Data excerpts

┄┄┄┄┄┄┄┄┄┄┄┄┄┄┄┄┄┄┄┄

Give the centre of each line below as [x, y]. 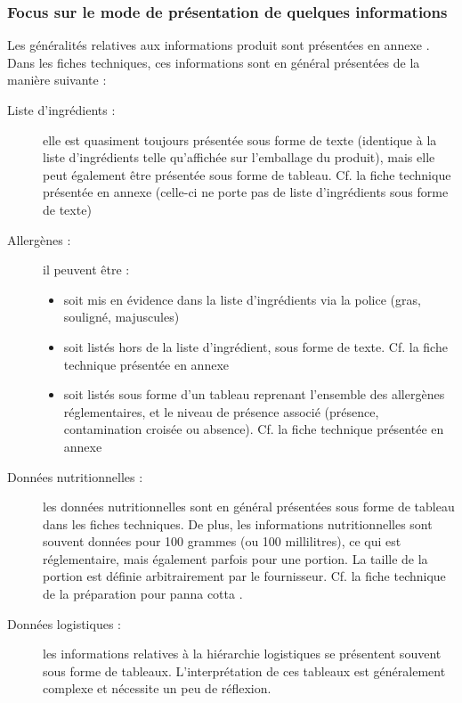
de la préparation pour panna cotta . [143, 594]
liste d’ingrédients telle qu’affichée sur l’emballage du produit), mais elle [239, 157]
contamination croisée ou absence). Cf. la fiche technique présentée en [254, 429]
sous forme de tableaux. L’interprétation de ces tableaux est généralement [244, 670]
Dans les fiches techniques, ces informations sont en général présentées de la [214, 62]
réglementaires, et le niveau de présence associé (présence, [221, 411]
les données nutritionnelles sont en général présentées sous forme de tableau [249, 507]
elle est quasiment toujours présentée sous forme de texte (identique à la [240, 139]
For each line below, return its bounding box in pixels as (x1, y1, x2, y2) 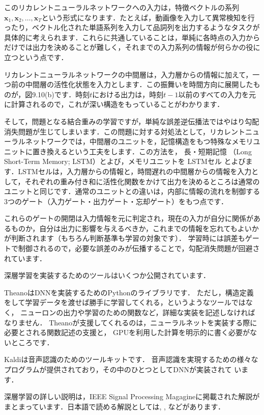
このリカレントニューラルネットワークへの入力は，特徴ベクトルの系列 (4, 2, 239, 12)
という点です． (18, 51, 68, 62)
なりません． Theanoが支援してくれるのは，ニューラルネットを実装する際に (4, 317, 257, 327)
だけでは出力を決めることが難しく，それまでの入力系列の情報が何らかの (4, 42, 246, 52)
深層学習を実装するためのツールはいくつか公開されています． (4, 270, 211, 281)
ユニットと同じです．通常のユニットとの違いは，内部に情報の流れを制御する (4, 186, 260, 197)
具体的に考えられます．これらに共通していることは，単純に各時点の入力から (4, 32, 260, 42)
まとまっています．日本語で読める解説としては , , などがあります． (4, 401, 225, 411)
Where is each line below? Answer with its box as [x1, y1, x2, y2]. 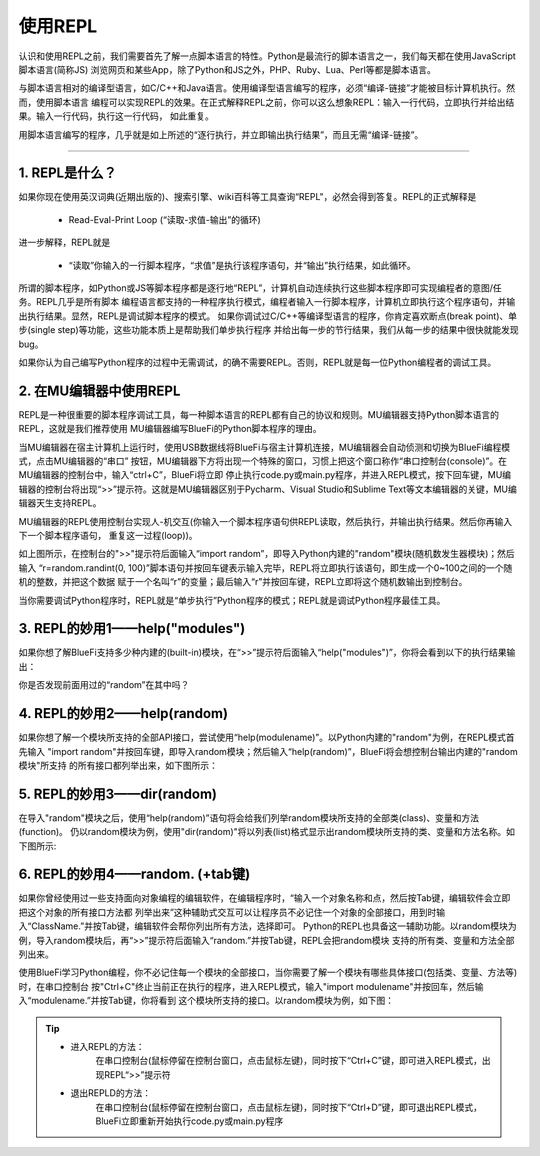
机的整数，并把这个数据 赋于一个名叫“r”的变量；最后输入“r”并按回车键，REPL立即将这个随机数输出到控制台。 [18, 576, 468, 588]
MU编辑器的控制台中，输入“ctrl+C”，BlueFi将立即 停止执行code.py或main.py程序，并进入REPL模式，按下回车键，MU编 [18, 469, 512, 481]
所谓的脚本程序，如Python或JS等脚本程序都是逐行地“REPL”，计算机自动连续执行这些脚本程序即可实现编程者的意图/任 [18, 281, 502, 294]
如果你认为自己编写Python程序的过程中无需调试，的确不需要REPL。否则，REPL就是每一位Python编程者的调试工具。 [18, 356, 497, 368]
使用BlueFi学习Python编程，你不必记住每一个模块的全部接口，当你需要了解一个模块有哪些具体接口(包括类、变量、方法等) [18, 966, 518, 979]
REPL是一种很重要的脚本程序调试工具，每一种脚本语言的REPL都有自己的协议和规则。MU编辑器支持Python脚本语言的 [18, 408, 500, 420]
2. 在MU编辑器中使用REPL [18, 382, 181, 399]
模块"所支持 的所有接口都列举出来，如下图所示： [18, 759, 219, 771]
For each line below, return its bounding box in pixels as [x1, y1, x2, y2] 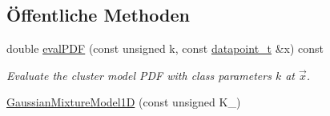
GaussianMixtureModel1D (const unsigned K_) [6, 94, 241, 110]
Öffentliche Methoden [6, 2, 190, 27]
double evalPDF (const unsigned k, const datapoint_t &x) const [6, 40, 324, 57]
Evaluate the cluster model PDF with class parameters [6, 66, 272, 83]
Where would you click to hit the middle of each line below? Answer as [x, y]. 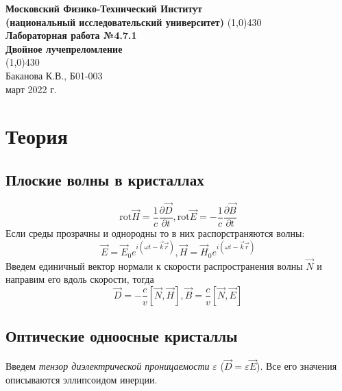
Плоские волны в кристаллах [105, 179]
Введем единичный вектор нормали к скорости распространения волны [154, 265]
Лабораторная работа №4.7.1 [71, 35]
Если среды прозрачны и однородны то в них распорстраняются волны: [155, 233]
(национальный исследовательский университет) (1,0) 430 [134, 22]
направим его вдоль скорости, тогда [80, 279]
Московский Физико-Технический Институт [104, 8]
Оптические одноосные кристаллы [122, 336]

┄┄┄┄┄┄┄┄┄┄┄┄┄┄┄┄┄┄┄┄

* _Work to complete_
Each record has to be set down verbatim, and the pictures must not appear in the copy.

* _Reply to the exercise_
Give the centre of each line below as [x, y]. 
de la préparation pour panna cotta . [143, 594]
liste d’ingrédients telle qu’affichée sur l’emballage du produit), mais elle [239, 157]
contamination croisée ou absence). Cf. la fiche technique présentée en [254, 429]
sous forme de tableaux. L’interprétation de ces tableaux est généralement [244, 670]
Dans les fiches techniques, ces informations sont en général présentées de la [214, 62]
réglementaires, et le niveau de présence associé (présence, [221, 411]
les données nutritionnelles sont en général présentées sous forme de tableau [249, 507]
elle est quasiment toujours présentée sous forme de texte (identique à la [240, 139]
For each line below, return its bounding box in pixels as (x1, y1, x2, y2) 
このリカレントニューラルネットワークへの入力は，特徴ベクトルの系列 (4, 2, 239, 12)
という点です． (18, 51, 68, 62)
なりません． Theanoが支援してくれるのは，ニューラルネットを実装する際に (4, 317, 257, 327)
だけでは出力を決めることが難しく，それまでの入力系列の情報が何らかの (4, 42, 246, 52)
深層学習を実装するためのツールはいくつか公開されています． (4, 270, 211, 281)
ユニットと同じです．通常のユニットとの違いは，内部に情報の流れを制御する (4, 186, 260, 197)
具体的に考えられます．これらに共通していることは，単純に各時点の入力から (4, 32, 260, 42)
まとまっています．日本語で読める解説としては , , などがあります． (4, 401, 225, 411)
Where is each line below? Answer with its box as [x1, y1, x2, y2]. 
机的整数，并把这个数据 赋于一个名叫“r”的变量；最后输入“r”并按回车键，REPL立即将这个随机数输出到控制台。 [18, 576, 468, 588]
MU编辑器的控制台中，输入“ctrl+C”，BlueFi将立即 停止执行code.py或main.py程序，并进入REPL模式，按下回车键，MU编 [18, 469, 512, 481]
所谓的脚本程序，如Python或JS等脚本程序都是逐行地“REPL”，计算机自动连续执行这些脚本程序即可实现编程者的意图/任 [18, 281, 502, 294]
如果你认为自己编写Python程序的过程中无需调试，的确不需要REPL。否则，REPL就是每一位Python编程者的调试工具。 [18, 356, 497, 368]
使用BlueFi学习Python编程，你不必记住每一个模块的全部接口，当你需要了解一个模块有哪些具体接口(包括类、变量、方法等) [18, 966, 518, 979]
REPL是一种很重要的脚本程序调试工具，每一种脚本语言的REPL都有自己的协议和规则。MU编辑器支持Python脚本语言的 [18, 408, 500, 420]
2. 在MU编辑器中使用REPL [18, 382, 181, 399]
模块"所支持 的所有接口都列举出来，如下图所示： [18, 759, 219, 771]
For each line below, return its bounding box in pixels as [x1, y1, x2, y2] 
GaussianMixtureModel1D (const unsigned K_) [6, 94, 241, 110]
Öffentliche Methoden [6, 2, 190, 27]
double evalPDF (const unsigned k, const datapoint_t &x) const [6, 40, 324, 57]
Evaluate the cluster model PDF with class parameters [6, 66, 272, 83]
Where would you click to hit the middle of each line below? Answer as [x, y]. 
Плоские волны в кристаллах [105, 179]
Введем единичный вектор нормали к скорости распространения волны [154, 265]
Лабораторная работа №4.7.1 [71, 35]
Если среды прозрачны и однородны то в них распорстраняются волны: [155, 233]
(национальный исследовательский университет) (1,0) 430 [134, 22]
направим его вдоль скорости, тогда [80, 279]
Московский Физико-Технический Институт [104, 8]
Оптические одноосные кристаллы [122, 336]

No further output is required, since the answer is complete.